Дон Антонио носком блестящего ботинка коснулся трупа.
— Шестерка. Полное ничтожество. Поденщик, который даже не знает, на кого работает. В наших краях стоимость жизни — пуля. Поехали.
Они сели в машину, сицилиец нажал на газ.
— А он? — спросил Шон о трупе.
— Несчастный случай на работе. Завтра протокол об этом деле будет похоронен в архивах квестуры. Куда путь держим?
— На виа Лампедуза, в районе Монте ди Санта Розалия, — ответил Шон. — Теперь бессмысленно было появляться в «Порта д'Оро» — никто его там не ждал.
Сицилиец, ни о чем не спрашивая, выполнил указание как приказ. Они проехали всю виа Вальверде и свернули на виа Лампедуза.
— Дом номер 24, — уточнил Шон.
В указанном месте дон Антонио остановил машину.
— А теперь? — спросил он серьезно.
— Я должен проверить, дома ли один человек.
— Вдвоем будет безопаснее, — предложил сицилиец.
Они толкнули парадную дверь старого дома, вошли в подъезд и поднялись на третий этаж. Дверь квартиры была не закрыта и поддалась при легком нажатии. Шон вынул револьвер и включил свет.
На порванном, видавшем виды диванчике в тесной прихожей сидел худой человек с широко открытыми глазами, рот его был заткнут камнем. Труп еще не успел остыть.
— Я говорил с ним по телефону примерно полчаса назад, — сказал Шон.
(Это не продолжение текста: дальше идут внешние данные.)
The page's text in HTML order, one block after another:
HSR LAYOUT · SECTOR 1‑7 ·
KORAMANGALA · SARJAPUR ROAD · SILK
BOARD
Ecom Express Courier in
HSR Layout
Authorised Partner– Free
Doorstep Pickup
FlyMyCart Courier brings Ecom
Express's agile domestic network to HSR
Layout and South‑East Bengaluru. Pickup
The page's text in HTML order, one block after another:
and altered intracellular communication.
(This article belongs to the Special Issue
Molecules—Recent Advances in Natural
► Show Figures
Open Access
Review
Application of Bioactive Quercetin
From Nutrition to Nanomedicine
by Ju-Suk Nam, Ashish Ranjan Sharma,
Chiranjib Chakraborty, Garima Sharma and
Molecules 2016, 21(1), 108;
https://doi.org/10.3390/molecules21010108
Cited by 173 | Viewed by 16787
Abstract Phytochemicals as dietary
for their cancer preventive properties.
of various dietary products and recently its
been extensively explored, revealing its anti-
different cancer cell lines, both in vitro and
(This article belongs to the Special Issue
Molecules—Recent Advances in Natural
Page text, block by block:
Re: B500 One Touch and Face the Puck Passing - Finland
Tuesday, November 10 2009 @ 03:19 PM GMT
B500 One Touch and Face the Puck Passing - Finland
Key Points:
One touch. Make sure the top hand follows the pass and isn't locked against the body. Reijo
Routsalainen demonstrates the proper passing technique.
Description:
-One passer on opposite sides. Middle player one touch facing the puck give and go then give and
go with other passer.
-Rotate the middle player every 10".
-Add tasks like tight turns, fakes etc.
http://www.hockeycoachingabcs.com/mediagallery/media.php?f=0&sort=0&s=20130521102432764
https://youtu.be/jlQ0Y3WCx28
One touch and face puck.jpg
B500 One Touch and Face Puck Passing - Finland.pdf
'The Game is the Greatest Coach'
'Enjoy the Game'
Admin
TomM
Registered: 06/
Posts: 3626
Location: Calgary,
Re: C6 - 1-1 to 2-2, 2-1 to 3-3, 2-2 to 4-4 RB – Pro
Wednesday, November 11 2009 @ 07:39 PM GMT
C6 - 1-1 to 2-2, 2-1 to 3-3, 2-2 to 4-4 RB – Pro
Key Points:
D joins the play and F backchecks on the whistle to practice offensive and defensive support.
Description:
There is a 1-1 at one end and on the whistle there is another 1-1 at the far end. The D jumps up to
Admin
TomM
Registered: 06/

Было ясно, что телефонный разговор подслушивали и прикончили человека, чтобы он не смог выдать ничего лишнего.
— Сальваторе Миккике, — опознал дон Антонио.
— Его рекомендовал Джон Галанте, — сообщил Шон доверительно. — Этот человек должен был помочь в деле, ради которого меня сюда прислали. Теперь ты должен знать об этом. Поедем к тебе, — приказал ирландец.
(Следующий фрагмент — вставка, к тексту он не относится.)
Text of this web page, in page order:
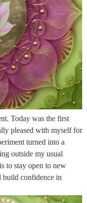
Today was the first
pleased with myself for
turned into a
outside my usual
to stay open to new
build confidence in
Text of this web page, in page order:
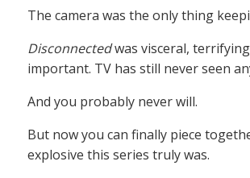
The camera was the only thing
Disconnectedwas visceral,
important. TV has still never seen
And you probably never will.
But now you can finally piece
explosive this series truly was.
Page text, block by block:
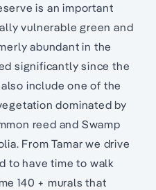
is an important
vulnerable green and
abundant in the
significantly since the
include one of the
dominated by
reed and Swamp
From Tamar we drive
to have time to walk
140 + murals that
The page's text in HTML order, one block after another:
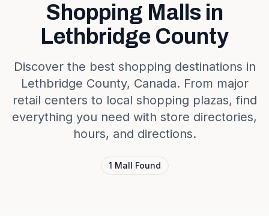
Shopping Malls in
Lethbridge County
Discover the best shopping destinations in
Lethbridge County, Canada. From major
retail centers to local shopping plazas, find
everything you need with store directories,
hours, and directions.
1 Mall Found
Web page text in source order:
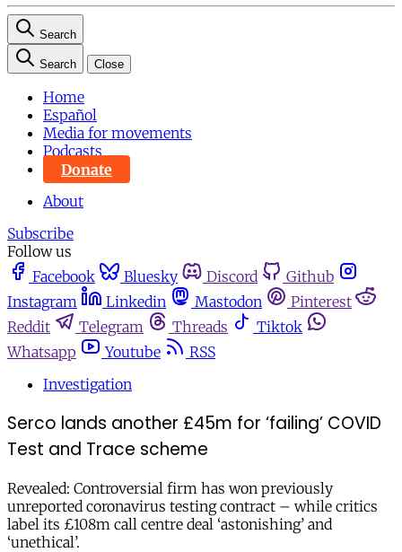
Search
Search Close
Home
Español
Media for movements
Podcasts
Donate
About
Subscribe
Follow us
Facebook
Bluesky Discord
Github
Instagram
Linkedin Mastodon
Pinterest
Reddit
Telegram Threads
Tiktok
Whatsapp
Youtube
RSS
Investigation
Serco lands another £45m for ‘failing’ COVID
Test and Trace scheme
Revealed: Controversial firm has won previously
unreported coronavirus testing contract – while critics
label its £108m call centre deal ‘astonishing’ and
‘unethical’.
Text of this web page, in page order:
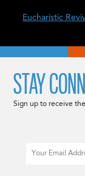
Eucharistic
STAY
Sign up to receive
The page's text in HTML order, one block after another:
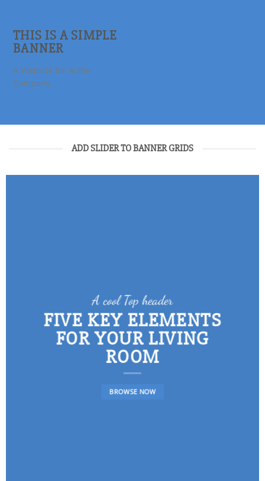
THIS IS A SIMPLE
BANNER
A Website for Acme
Company
ADD SLIDER TO BANNER GRIDS
A cool Top header
FIVE KEY ELEMENTS
FOR YOUR LIVING
ROOM
BROWSE NOW
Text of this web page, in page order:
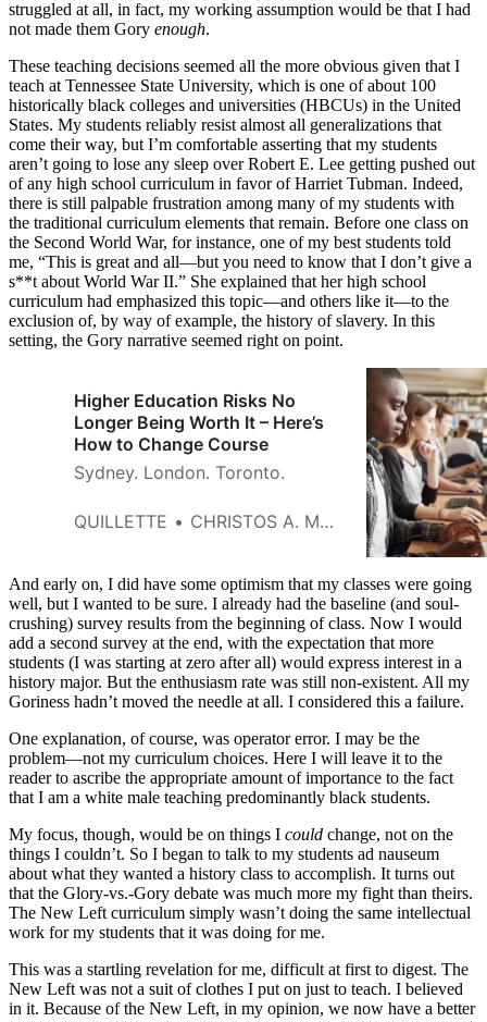
struggled at all, in fact, my working assumption would be that I had
not made them Gory enough.
These teaching decisions seemed all the more obvious given that I
teach at Tennessee State University, which is one of about 100
historically black colleges and universities (HBCUs) in the United
States. My students reliably resist almost all generalizations that
come their way, but I’m comfortable asserting that my students
aren’t going to lose any sleep over Robert E. Lee getting pushed out
of any high school curriculum in favor of Harriet Tubman. Indeed,
there is still palpable frustration among many of my students with
the traditional curriculum elements that remain. Before one class on
the Second World War, for instance, one of my best students told
me, “This is great and all—but you need to know that I don’t give a
s**t about World War II.” She explained that her high school
curriculum had emphasized this topic—and others like it—to the
exclusion of, by way of example, the history of slavery. In this
setting, the Gory narrative seemed right on point.
Higher Education Risks No
Longer Being Worth It – Here’s
How to Change Course
Sydney. London. Toronto.
QUILLETTE CHRISTOS A. MAKRIDIS
And early on, I did have some optimism that my classes were going
well, but I wanted to be sure. I already had the baseline (and soul-
crushing) survey results from the beginning of class. Now I would
add a second survey at the end, with the expectation that more
students (I was starting at zero after all) would express interest in a
history major. But the enthusiasm rate was still non-existent. All my
Goriness hadn’t moved the needle at all. I considered this a failure.
One explanation, of course, was operator error. I may be the
problem—not my curriculum choices. Here I will leave it to the
reader to ascribe the appropriate amount of importance to the fact
that I am a white male teaching predominantly black students.
My focus, though, would be on things I could change, not on the
things I couldn’t. So I began to talk to my students ad nauseum
about what they wanted a history class to accomplish. It turns out
that the Glory-vs.-Gory debate was much more my fight than theirs.
The New Left curriculum simply wasn’t doing the same intellectual
work for my students that it was doing for me.
This was a startling revelation for me, difficult at first to digest. The
New Left was not a suit of clothes I put on just to teach. I believed
in it. Because of the New Left, in my opinion, we now have a better

Шон остановился и посмотрел на мрачный фасад особняка в конце улицы, где жила семья Пертиначе. Он снял бронзовый молоточек у стены и два раза сильно ударил им в дверь. Под сводами парадного глухо звякнул колокольчик. Прошло несколько секунд, потом включилось дистанционное управление, раздался сухой щелчок, дверь открылась. Шон толкнул ее и вошел.
— Кто вы такой? — спросила маленькая старушка, стоявшая наверху каменной лестницы.
— Друг, — ответил он.
— Господи, спаси и сохрани! — воскликнула старушка, ее насторожил акцент Шона. — Американцы появились, — и она повернулась, чтобы позвать на помощь внучку.
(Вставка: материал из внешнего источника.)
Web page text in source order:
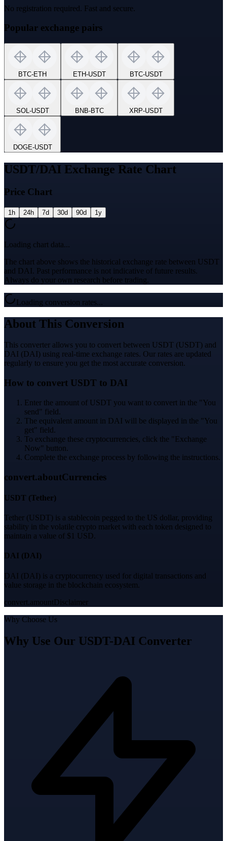
No registration required. Fast and secure.
Popular exchange pairs
BTC-ETH ETH-USDT BTC-USDT
SOL-USDT BNB-BTC XRP-USDT
DOGE-USDT
USDT/DAI Exchange Rate Chart
Price Chart
1h 24h 7d 30d 90d 1y
Loading chart data...
The chart above shows the historical exchange rate between USDT
and DAI. Past performance is not indicative of future results.
Always do your own research before trading.
Loading conversion rates...
About This Conversion
This converter allows you to convert between USDT (USDT) and
DAI (DAI) using real-time exchange rates. Our rates are updated
regularly to ensure you get the most accurate conversion.
How to convert USDT to DAI
Enter the amount of USDT you want to convert in the "You
send" field.
The equivalent amount in DAI will be displayed in the "You
get" field.
To exchange these cryptocurrencies, click the "Exchange
Now" button.
Complete the exchange process by following the instructions.
convert.aboutCurrencies
USDT (Tether)
Tether (USDT) is a stablecoin pegged to the US dollar, providing
stability in the volatile crypto market with each token designed to
maintain a value of $1 USD.
DAI (DAI)
DAI (DAI) is a cryptocurrency used for digital transactions and
value storage in the blockchain ecosystem.
convert.amountDisclaimer
Why Choose Us
Why Use Our USDT-DAI Converter
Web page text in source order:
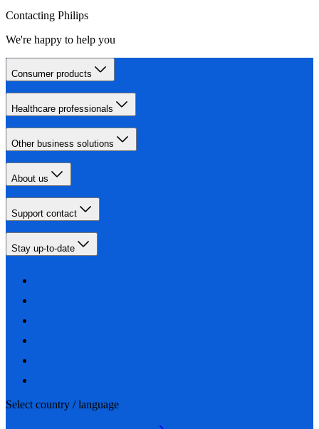
Contacting Philips
We're happy to help you
Consumer products
Healthcare professionals
Other business solutions
About us
Support contact
Stay up-to-date
Select country / language
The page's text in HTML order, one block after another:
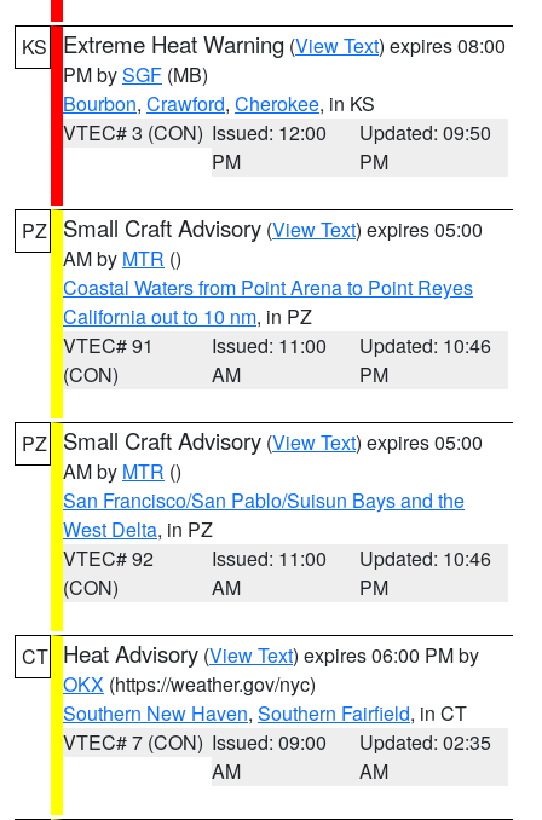
KS Extreme Heat Warning (View Text) expires 08:00
PM bySGF (MB)
Bourbon, Crawford, Cherokee, in KS
VTEC# 3 (CON) Issued: 12:00
PM
Updated: 09:50
PM
PZ Small Craft Advisory (View Text) expires 05:00
AM by MTR ()
Coastal Waters from Point Arena to Point Reyes
California out to 10 nm, in PZ
VTEC# 91
(CON)
Issued: 11:00
AM
Updated: 10:46
PM
PZ Small Craft Advisory (View Text) expires 05:00
AM by MTR ()
San Francisco/San Pablo/Suisun Bays and the
West Delta, in PZ
VTEC# 92
(CON)
Issued: 11:00
AM
Updated: 10:46
PM
CT Heat Advisory (View Text) expires 06:00 PM by
OKX (https://weather.gov/nyc)
Southern New Haven, Southern Fairfield, in CT
VTEC# 7 (CON) Issued: 09:00
AM
Updated: 02:35
AM

Шон легко поднялся по лестнице и увидел за спиной старушки девушку. Нэнси была необычайно хороша, высокая, почти с него ростом, стройная и нежная, словно цветок, гибкая и сильная, как молодая ива. На лице сияли огромные серые задумчивые глаза, смотревшие по-взрослому серьезно. Голубая ленточка обхватывала густые темные волосы, не давая им падать на лоб. На ней было легкое полотняное платье того же цвета, что и ленточка, пахнущее лавандой. Она неподвижно стояла на пороге комнаты, за спиной старой женщины и смотрела на него с напряженным любопытством.
— Меня послал Хосе Висенте, — объяснил Шон, чтобы нарушить затянувшееся молчание. — Я — Шон Мак-Лири, — он чуть заметно улыбнулся и протянул правую руку. Нэнси смотрела на него так, словно хотела проникнуть в самую душу. Шон вздрогнул. Он знал, что Нэнси та самая девочка в белом платье первого причастия, мимо которой он на углу Пятой авеню промчался на такси, застрелив ее отца. Висенте ему обо всем рассказал. Это воспоминание Шон собирался похоронить навсегда в укромном уголке своей памяти, и вот оно воскресло, словно призрак в пристальном взгляде девушки. На момент Шон испугался, а вдруг узнает? — но улыбка Нэнси его успокоила.
— Я — Нэнси Пертиначе, — сказала она, пожимая ему руку. Голос у нее был спокойный, мелодичный, бархатистого тембра и звучал уверенно. — Как вы себя чувствуете? — добавила она по сицилийской традиции совершенно бесстрастно.